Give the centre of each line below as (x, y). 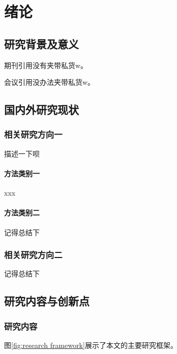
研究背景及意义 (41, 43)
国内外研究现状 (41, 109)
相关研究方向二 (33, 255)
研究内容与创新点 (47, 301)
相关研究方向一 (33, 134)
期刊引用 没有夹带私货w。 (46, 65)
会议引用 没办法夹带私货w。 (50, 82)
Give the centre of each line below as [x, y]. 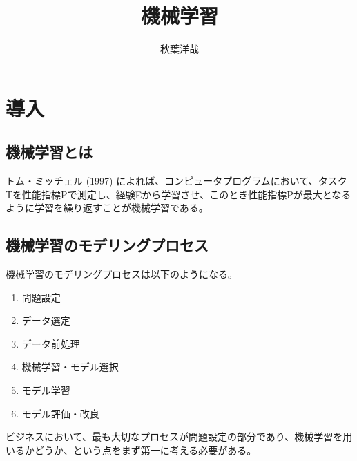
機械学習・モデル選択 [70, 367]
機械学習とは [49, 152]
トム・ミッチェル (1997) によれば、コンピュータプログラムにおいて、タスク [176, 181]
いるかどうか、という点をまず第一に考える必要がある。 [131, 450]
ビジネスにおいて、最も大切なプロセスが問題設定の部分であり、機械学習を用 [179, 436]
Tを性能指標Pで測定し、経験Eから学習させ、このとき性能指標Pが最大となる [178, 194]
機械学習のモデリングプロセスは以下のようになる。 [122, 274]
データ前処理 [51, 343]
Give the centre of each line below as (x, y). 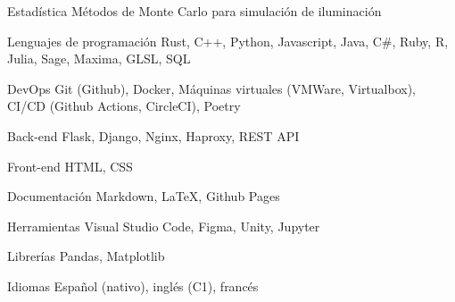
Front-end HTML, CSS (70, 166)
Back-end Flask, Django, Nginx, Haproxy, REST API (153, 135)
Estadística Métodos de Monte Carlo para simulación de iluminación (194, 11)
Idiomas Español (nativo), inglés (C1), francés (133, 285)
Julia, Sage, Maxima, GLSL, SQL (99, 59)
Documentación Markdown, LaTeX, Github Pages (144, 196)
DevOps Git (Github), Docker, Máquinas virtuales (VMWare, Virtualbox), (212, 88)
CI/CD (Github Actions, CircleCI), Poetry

--------------------------------

## Work item
From the records above, quote word for word only the lines beginning at the line that has "会议引用 没办法夹带私货w。 (50, 82)" and stopping after the line that has "機械学習のモデリングプロセスは以下のようになる。 [122, 274]". Omit the pictures.

## Solved problem
会议引用 没办法夹带私货w。 (50, 82)
Give the centre of each line below as [x, y]. 
機械学習・モデル選択 [70, 367]
機械学習とは [49, 152]
トム・ミッチェル (1997) によれば、コンピュータプログラムにおいて、タスク [176, 181]
いるかどうか、という点をまず第一に考える必要がある。 [131, 450]
ビジネスにおいて、最も大切なプロセスが問題設定の部分であり、機械学習を用 [179, 436]
Tを性能指標Pで測定し、経験Eから学習させ、このとき性能指標Pが最大となる [178, 194]
機械学習のモデリングプロセスは以下のようになる。 [122, 274]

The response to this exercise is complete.